El rey Felipe VI, la semana pasada, durante la presentación de la campaña ’Spain for Sure’.

La restauración de Felipe VI

Antón Losada

Si las instituciones no saben cumplir sus compromisos, se tornan inútiles y mueren

Toda la gestión de la crisis provocada por las cuentas suizas de Juan Carlos I, unidas a la aparición del nombre de Felipe VI en las fundaciones asociadas, responde al convencimiento de que el objetivo debe ser proteger la figura legitima y ejemplar de actual monarca frente la toxicidad de la herencia paterna. Puede que así sea. Pero los hechos no apuntan precisamente en esa dirección.
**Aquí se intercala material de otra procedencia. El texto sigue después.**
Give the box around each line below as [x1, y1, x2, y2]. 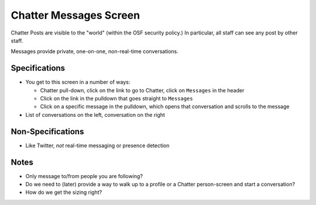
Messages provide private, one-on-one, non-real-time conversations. [11, 48, 178, 55]
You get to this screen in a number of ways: [25, 79, 130, 86]
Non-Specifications [11, 126, 84, 137]
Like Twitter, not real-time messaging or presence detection [25, 142, 170, 149]
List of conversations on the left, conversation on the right [25, 111, 165, 118]
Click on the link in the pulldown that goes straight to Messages [40, 95, 193, 102]
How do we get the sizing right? [25, 189, 102, 196]
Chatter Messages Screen [11, 9, 140, 22]

En un país donde declararse juancarlista, no monárquico, se convirtió en tópico, la principal fuente de legitimidad de Felipe VI, le guste o no, ha sido y continúa siendo el reinado de su padre. Degradar su figura degrada inevitablemente su propia legitimidad; y Felipe VI ya es un rey con demasiados territorios en su reino dónde ir le supone un problema.

Más que tácticas de control de daños, lo que la monarquía necesita se parece a una verdadera estrategia de restauración. Cuando ya han saltado tres cortafuegos -la abdicación, la retirada de la vida pública o la asignación y la renuncia a la herencia-, el problema ya no es el fuego sino la manera de intentar apagarlo. Alardear de transparencia cuando la Casa Real espera al día siguiente a la declaración del Estado de  Alarma, o al inicio de la vacaciones de verano, para hacer historia y ahorrarse las explicaciones mínimas en democracia, solo puede tomarse como una ironía. Que el presidente Sánchez compare, imprudentemente, los casos de corrupción en el sistema de partidos, que todos podemos juzgar con nuestro voto, y los de una monarquía que nadie puede votar, solo anuncia más infortunio.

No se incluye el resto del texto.